Here, as shown in FIG. 7, the band pass filter has a frequency-frequency which has a peak of amplitude at the fundamental frequency Fn and can sufficiently remove components in a frequency band closer to the fundamental frequency Fn. Those having amplitude characteristics are preferable. Such a bandpass filter is, for example,
A band elimination filter having a frequency-amplitude characteristic as shown in FIG. 8 and a known subtraction circuit can be easily combined.

[0035]

As described above, according to the present invention, the phase difference detection circuit is provided with the bandpass filter for removing the frequency components other than the fundamental wave. Therefore, the output distortion or fluctuation in the phase difference detection circuit is prevented. Moreover, chattering at the time of making a rectangular wave can be prevented. Therefore, it is possible to prevent the output accuracy and stability from being deteriorated due to the superposition of the low frequency component and the high frequency component.

[Brief description of drawings]

FIG. 1 is a plan view of an acoustic gyro according to an embodiment of the present invention.

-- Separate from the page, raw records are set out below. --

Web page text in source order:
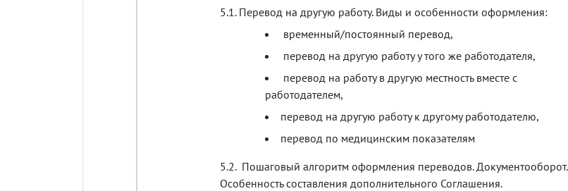
5.1. Перевод на другую работу. Виды и особенности оформления:
временный/постоянный перевод,
перевод на другую работу у того же работодателя,
перевод на работу в другую местность вместе с
работодателем,
перевод на другую работу к другому работодателю,
перевод по медицинским показателям
5.2. Пошаговый алгоритм оформления переводов. Документооборот.
Особенность составления дополнительного Соглашения.
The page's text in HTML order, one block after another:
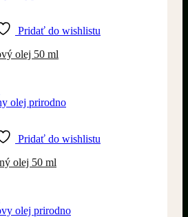
Pridať do wishlistu
olej 50 ml
Pridať do wishlistu
olej 50 ml
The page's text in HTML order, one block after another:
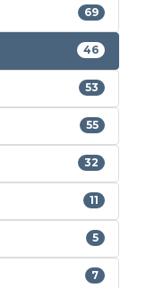
69
46
53
55
32
11
5
7
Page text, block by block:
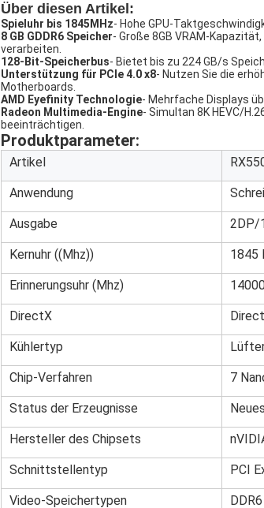
Über diesen Artikel:
Spieluhr bis 1845MHz- Hohe GPU-
8 GB GDDR6 Speicher- Große 8GB VRAM-
verarbeiten.
128-Bit-Speicherbus- Bietet bis zu 224 GB/s
Unterstützung für PCIe 4.0 x8- Nutzen Sie die
Motherboards.
AMD Eyefinity Technologie- Mehrfache Displays
Radeon Multimedia-Engine- Simultan 8K HEVC/
beeinträchtigen.
Produktparameter:
Artikel
Anwendung
Ausgabe 2DP/
Kernuhr ((Mhz)) 1845
Erinnerungsuhr (Mhz)
DirectX
Kühlertyp
Chip-Verfahren 7
Status der Erzeugnisse Neues
Hersteller des Chipsets
Schnittstellentyp PCI
Video-Speichertypen DDR6
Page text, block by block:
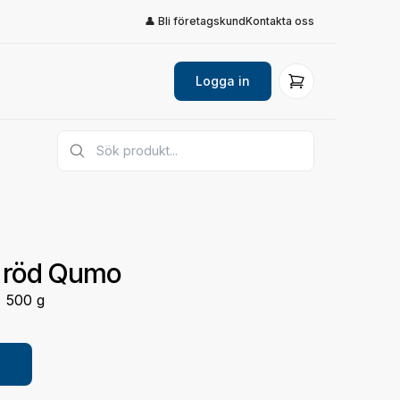
👤 Bli företagskundKontakta oss
Logga in
Qumo
500 g
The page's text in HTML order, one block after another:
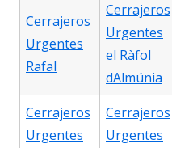
Cerrajeros
Urgentes
Rafal
Cerrajeros
Urgentes
el Ràfol
dAlmúnia
Cerrajeros
Urgentes
Cerrajeros
Urgentes
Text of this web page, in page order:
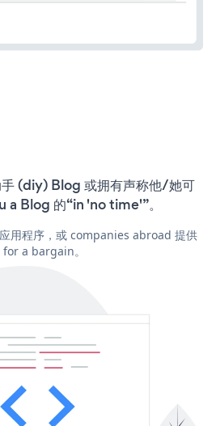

2A is a sectional view taken along line AA in FIG.
(B) is a sectional view taken along line BB.

FIG. 3 is a circuit diagram of a configuration example of a phase difference detection pad of the acoustic gyro of the embodiment.

4 is a circuit diagram of a configuration example of an amplifier that configures the circuit of FIG.

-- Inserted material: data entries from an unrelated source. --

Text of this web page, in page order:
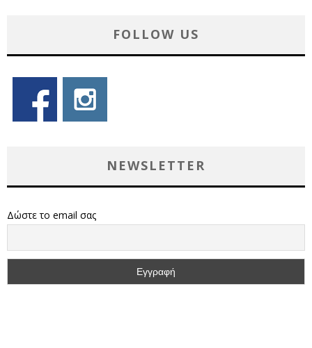
FOLLOW US
NEWSLETTER
Δώστε το email σας
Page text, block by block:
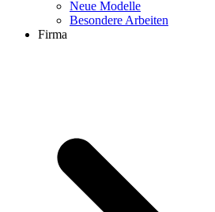
Neue Modelle
Besondere Arbeiten
Firma
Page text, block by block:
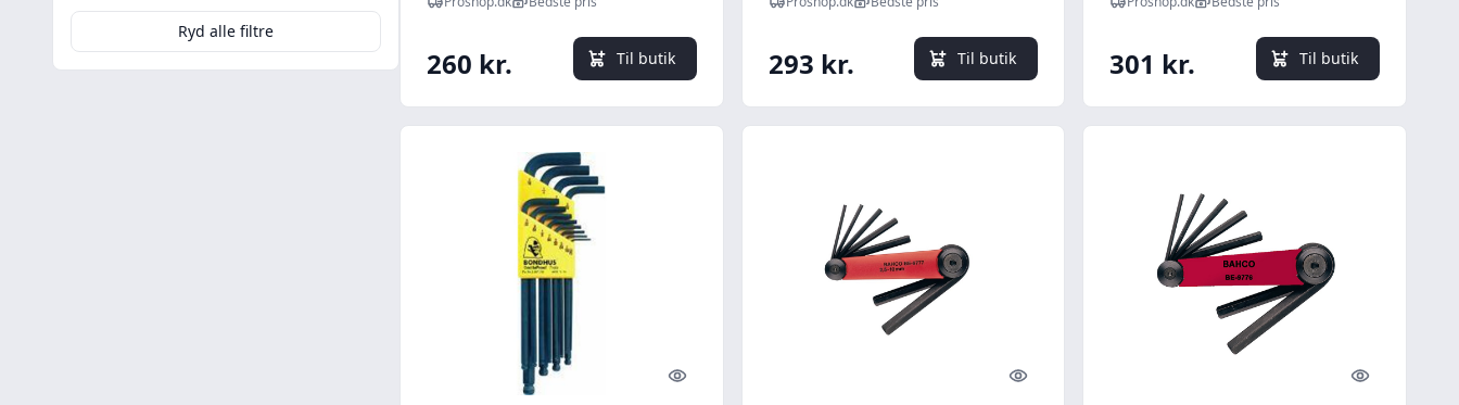
Ryd alle filtre
260 kr. Til butik 293 kr. Til butik
holdefunktion, lang, 9 dele
301 kr. Til butik
Quick look Quick look Quick look
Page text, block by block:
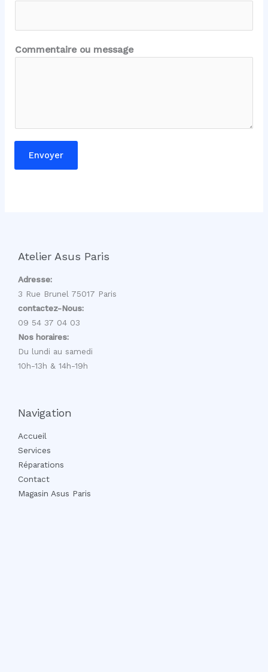
o
m
e
s
Commentaire ou message
Envoyer
Atelier Asus Paris
Adresse:
3 Rue Brunel 75017 Paris
contactez-Nous:
09 54 37 04 03
Nos horaires:
Du lundi au samedi
10h-13h & 14h-19h
Navigation
Accueil
Services
Réparations
Contact
Magasin Asus Paris
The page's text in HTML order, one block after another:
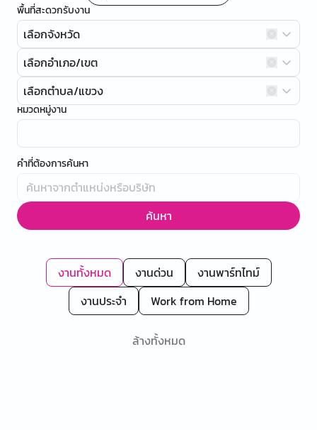
พื้นที่สะดวกรับงาน
เลือกจังหวัด
เลือกอำเภอ/เขต
เลือกตำบล/แขวง
หมวดหมู่งาน
คำที่ต้องการค้นหา
ค้นหา
งานทั้งหมด งานด่วน
งานพาร์ทไทม์
งานประจำ
Work from Home
ล้างทั้งหมด
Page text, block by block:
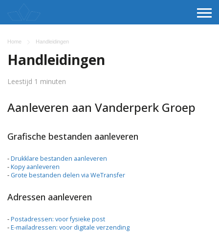
Home Handleidingen
Handleidingen
Leestijd 1 minuten
Aanleveren aan Vanderperk Groep
Grafische bestanden aanleveren
-Drukklare bestanden aanleveren
-Kopy aanleveren
- Grote bestanden delen via WeTransfer
Adressen aanleveren
-Postadressen: voor fysieke post
-E-mailadressen: voor digitale verzending
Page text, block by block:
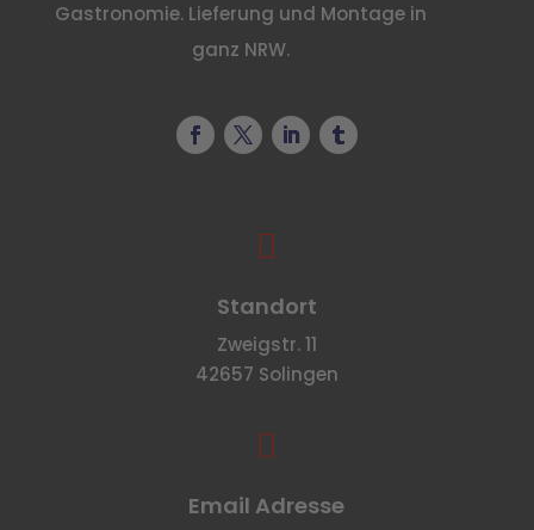
Gastronomie. Lieferung und Montage in
ganz NRW.

Standort
Zweigstr. 11
42657 Solingen

Email Adresse
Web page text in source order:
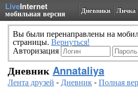
LiveInternet
мобильная версия Дневники Личка
Вы были перенаправлены на
страницы. Вернуться!
Авторизация
Дневник Annataliya
Лента друзей -Дневник-Полная
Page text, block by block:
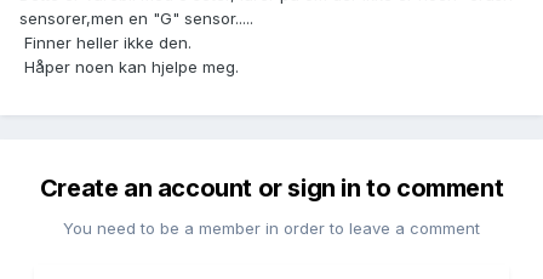
sensorer,men en "G" sensor.....
Finner heller ikke den.
Håper noen kan hjelpe meg.
Create an account or sign in to comment
You need to be a member in order to leave a comment
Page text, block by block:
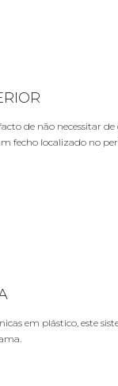
de não necessitar de
fecho localizado no
em plástico, este
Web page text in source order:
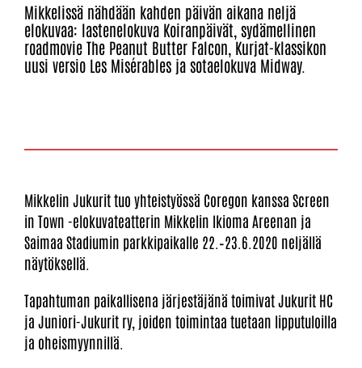
Mikkelissä nähdään kahden päivän aikana neljä
elokuvaa: lastenelokuva Koiranpäivät, sydämellinen
roadmovie The Peanut Butter Falcon, Kurjat-klassikon
uusi versio Les Misérables ja sotaelokuva Midway.
Mikkelin Jukurit tuo yhteistyössä Coregon kanssa Screen
in Town -elokuvateatterin Mikkelin Ikioma Areenan ja
Saimaa Stadiumin parkkipaikalle 22.–23.6.2020 neljällä
näytöksellä.
Tapahtuman paikallisena järjestäjänä toimivat Jukurit HC
ja Juniori-Jukurit ry, joiden toimintaa tuetaan lipputuloilla
ja oheismyynnillä.
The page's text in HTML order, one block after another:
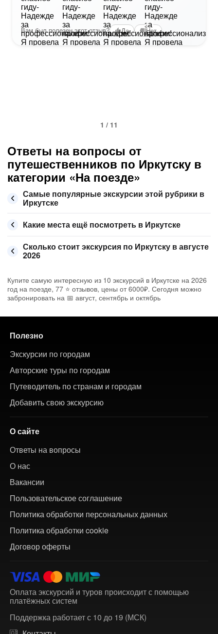
+1
Вам был полезен этот отзыв? Да Нет
1 / 11
Ответы на вопросы от
путешественников по Иркутску в
категории «На поезде»
Самые популярные экскурсии этой рубрики в
Иркутске
Какие места ещё посмотреть в Иркутске
Сколько стоит экскурсия по Иркутску в августе
2026
Купите самую интересную из 10 экскурсий в Иркутске на 2026
год на поезде, 77 ⭐ отзывов, цены от 6000₽. Сегодня можно
забронировать на 📅 август, сентябрь и октябрь
Полезно
Экскурсии по городам
Авторские туры по городам
Путеводитель по странам и городам
Добавить свою экскурсию
О сайте
Ответы на вопросы
О нас
Вакансии
Пользовательское соглашение
Политика обработки персональных данных
Политика обработки cookie
Договор оферты
Оплата экскурсий и туров происходит с помощью
платёжных систем
Поддержка работает с 10 до 19 (МСК)

5 is a circuit diagram of a configuration example of a bandpass filter that constitutes the circuit of FIG.

FIG. 6 is a circuit diagram of another configuration example of a bandpass filter that constitutes the circuit of FIG.

FIG. 7 is a graph showing frequency-amplitude characteristics of a bandpass filter.

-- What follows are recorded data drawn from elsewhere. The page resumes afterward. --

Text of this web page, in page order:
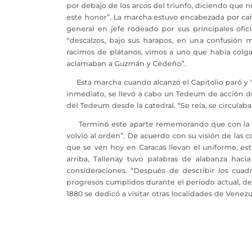
por debajo de los arcos del triunfo, diciendo que
este honor”. La marcha estuvo encabezada por
general en jefe rodeado por sus principales
“descalzos, bajo sus harapos, en una confusión
racimos de plátanos, vimos a uno que había
aclamaban a Guzmán y Cedeño”.
Esta marcha cuando alcanzó el Capitolio paró y
inmediato, se llevó a cabo un Tedeum de acción
del Tedeum desde la catedral. “Se reía, se
Terminó este aparte rememorando que con la
volvió al orden”. De acuerdo con su visión de las
que se ven hoy en Caracas llevan el uniforme,
arriba, Tallenay tuvo palabras de alabanza
consideraciones. “Después de describir los
progresos cumplidos durante el período actual,
1880 se dedicó a visitar otras localidades de
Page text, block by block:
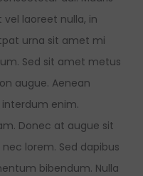
laoreet nulla, in
urna sit amet mi
Sed sit amet metus
augue. Aenean
enim.
Donec at augue sit
lorem. Sed dapibus
bibendum. Nulla
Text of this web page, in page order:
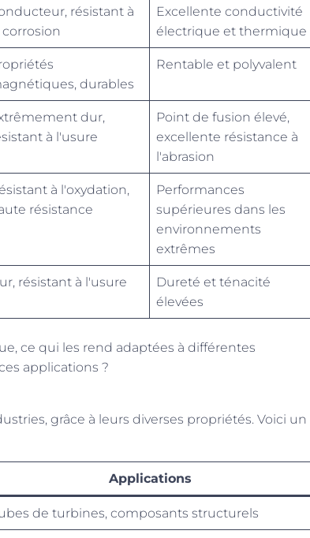
résistant à
corrosion
Excellente conductivité
électrique et thermique
durables
Rentable et polyvalent
dur,
à l'usure
Point de fusion élevé,
excellente résistance à
l'abrasion
à l'oxydation,
résistance
Performances
supérieures dans les
environnements
extrêmes
résistant à l'usure
Dureté et ténacité
élevées
ce qui les rend adaptées à différentes
applications ?
grâce à leurs diverses propriétés. Voici un
Applications
de turbines, composants structurels
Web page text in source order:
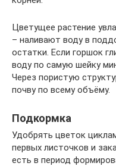
Цветущее растение
– наливают воду в
остатки. Если горшок
воду по самую шейку
Через пористую
почву по всему объёму.
Подкормка
Удобрять цветок
первых листочков и
есть в период

FIG. 8 is a graph showing frequency-amplitude characteristics of a band elimination filter that constitutes a bandpass filter.

[Explanation of symbols]

 DESCRIPTION OF SYMBOLS 1 ... Case 2 ... Speakers 11, 12 ... Partition walls 31, 32 ... Microphone 43 ... Phase comparator 45 ... Oscillator 55, 56 ... Bandpass filter 59 ... Phase comparator

Claims (2)

[Claims] 1. A case having two chambers connected by a detection channel, a sound source driving a fluid filled in the case, and a pair of sounds respectively detecting sound pressures at two points in the detection channel. In the acoustic gyro that has a pressure detector and a phase difference detection circuit that detects the phase difference between the outputs of the pair of sound pressure detectors, and the acoustic gyro that detects the rotational angular velocity of the case based on the phase difference, An acoustic gyro, wherein the phase difference detection circuit has a bandpass filter for removing low-frequency components and high-frequency components in the output. 2. The amplifier for amplifying the two outputs of the pair of sound pressure detectors, and the band for removing the low-frequency component and the high-frequency component from the amplified two outputs, respectively. A sound comprising a pass filter, a comparator for converting each of the two outputs of the band pass filter into a rectangular wave, and a phase comparator for detecting a phase difference between the two converted rectangular waves. Expression gyro.